• Work instruction:
Copy every entry. Do not alter a single word.

• Records supplied:
►

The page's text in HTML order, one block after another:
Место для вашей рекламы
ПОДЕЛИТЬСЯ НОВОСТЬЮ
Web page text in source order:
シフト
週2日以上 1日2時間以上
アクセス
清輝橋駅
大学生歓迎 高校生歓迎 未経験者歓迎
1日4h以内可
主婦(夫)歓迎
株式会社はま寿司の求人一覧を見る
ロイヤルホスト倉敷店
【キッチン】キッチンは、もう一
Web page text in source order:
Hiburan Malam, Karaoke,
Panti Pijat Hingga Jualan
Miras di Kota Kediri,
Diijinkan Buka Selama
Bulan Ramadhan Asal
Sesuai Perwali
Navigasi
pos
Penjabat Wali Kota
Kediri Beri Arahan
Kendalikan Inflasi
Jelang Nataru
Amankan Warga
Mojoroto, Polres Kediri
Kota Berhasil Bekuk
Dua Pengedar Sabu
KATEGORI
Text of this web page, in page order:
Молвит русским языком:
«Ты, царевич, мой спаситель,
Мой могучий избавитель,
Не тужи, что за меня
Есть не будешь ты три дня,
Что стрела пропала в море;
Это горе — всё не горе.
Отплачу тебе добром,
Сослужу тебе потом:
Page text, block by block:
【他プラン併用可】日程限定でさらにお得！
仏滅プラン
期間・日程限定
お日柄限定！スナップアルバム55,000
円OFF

◄

• Written reply:
The page's text in HTML order, one block after another:
Место для вашей рекламы
ПОДЕЛИТЬСЯ НОВОСТЬЮ
Web page text in source order:
シフト
週2日以上 1日2時間以上
アクセス
清輝橋駅
大学生歓迎 高校生歓迎 未経験者歓迎
1日4h以内可
主婦(夫)歓迎
株式会社はま寿司の求人一覧を見る
ロイヤルホスト倉敷店
【キッチン】キッチンは、もう一
Web page text in source order:
Hiburan Malam, Karaoke,
Panti Pijat Hingga Jualan
Miras di Kota Kediri,
Diijinkan Buka Selama
Bulan Ramadhan Asal
Sesuai Perwali
Navigasi
pos
Penjabat Wali Kota
Kediri Beri Arahan
Kendalikan Inflasi
Jelang Nataru
Amankan Warga
Mojoroto, Polres Kediri
Kota Berhasil Bekuk
Dua Pengedar Sabu
KATEGORI
Text of this web page, in page order:
Молвит русским языком:
«Ты, царевич, мой спаситель,
Мой могучий избавитель,
Не тужи, что за меня
Есть не будешь ты три дня,
Что стрела пропала в море;
Это горе — всё не горе.
Отплачу тебе добром,
Сослужу тебе потом:
Page text, block by block:
【他プラン併用可】日程限定でさらにお得！
仏滅プラン
期間・日程限定
お日柄限定！スナップアルバム55,000
円OFF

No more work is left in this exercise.